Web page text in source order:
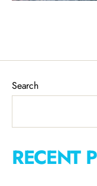
Search
RECENT
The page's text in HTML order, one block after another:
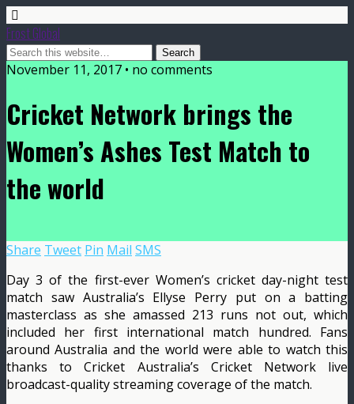
Frost Global
November 11, 2017 • no comments
Cricket Network brings the
Women’s Ashes Test Match to
the world
Share Tweet Pin Mail SMS
Day 3 of the first-ever Women’s cricket day-night test
match saw Australia’s Ellyse Perry put on a batting
masterclass as she amassed 213 runs not out, which
included her first international match hundred. Fans
around Australia and the world were able to watch this
thanks to Cricket Australia’s Cricket Network live
broadcast-quality streaming coverage of the match.
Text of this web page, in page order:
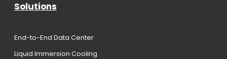
Solutions
End-to-End Data Center
Liquid Immersion Cooling
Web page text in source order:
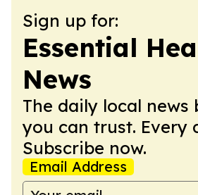
Sign up for:
Essential
News
The daily local news
you can trust. Every
Subscribe now.
Email Address
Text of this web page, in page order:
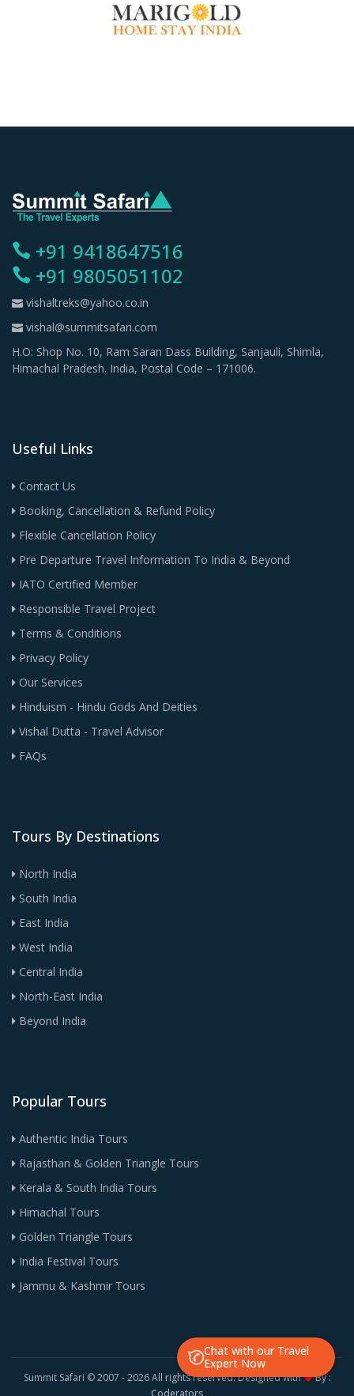
Chat with our Travel
Expert Now
+91 9418647516
+91 9805051102
vishaltreks@yahoo.co.in
vishal@summitsafari.com
H.O: Shop No. 10, Ram Saran Dass Building, Sanjauli, Shimla,
Himachal Pradesh. India, Postal Code – 171006.
Useful Links
Contact Us
Booking, Cancellation & Refund Policy
Flexible Cancellation Policy
Pre Departure Travel Information To India & Beyond
IATO Certified Member
Responsible Travel Project
Terms & Conditions
Privacy Policy
Our Services
Hinduism - Hindu Gods And Deities
Vishal Dutta - Travel Advisor
FAQs
Tours By Destinations
North India
South India
East India
West India
Central India
North-East India
Beyond India
Popular Tours
Authentic India Tours
Rajasthan & Golden Triangle Tours
Kerala & South India Tours
Himachal Tours
Golden Triangle Tours
India Festival Tours
Jammu & Kashmir Tours
Summit Safari © 2007 -2026 All rights reserved. Designed with
By :
_____
Retype the whole listing exactly. Do not include the pictures.

# Response to the task
Web page text in source order:
Search
RECENT
The page's text in HTML order, one block after another:
Frost Global
November 11, 2017 • no comments
Cricket Network brings the
Women’s Ashes Test Match to
the world
Share Tweet Pin Mail SMS
Day 3 of the first-ever Women’s cricket day-night test
match saw Australia’s Ellyse Perry put on a batting
masterclass as she amassed 213 runs not out, which
included her first international match hundred. Fans
around Australia and the world were able to watch this
thanks to Cricket Australia’s Cricket Network live
broadcast-quality streaming coverage of the match.
Text of this web page, in page order:
Solutions
End-to-End Data Center
Liquid Immersion Cooling
Web page text in source order:
Sign up for:
Essential
News
The daily local news
you can trust. Every
Subscribe now.
Email Address
Text of this web page, in page order:
Chat with our Travel
Expert Now
+91 9418647516
+91 9805051102
vishaltreks@yahoo.co.in
vishal@summitsafari.com
H.O: Shop No. 10, Ram Saran Dass Building, Sanjauli, Shimla,
Himachal Pradesh. India, Postal Code – 171006.
Useful Links
Contact Us
Booking, Cancellation & Refund Policy
Flexible Cancellation Policy
Pre Departure Travel Information To India & Beyond
IATO Certified Member
Responsible Travel Project
Terms & Conditions
Privacy Policy
Our Services
Hinduism - Hindu Gods And Deities
Vishal Dutta - Travel Advisor
FAQs
Tours By Destinations
North India
South India
East India
West India
Central India
North-East India
Beyond India
Popular Tours
Authentic India Tours
Rajasthan & Golden Triangle Tours
Kerala & South India Tours
Himachal Tours
Golden Triangle Tours
India Festival Tours
Jammu & Kashmir Tours
Summit Safari © 2007 -2026 All rights reserved. Designed with
By :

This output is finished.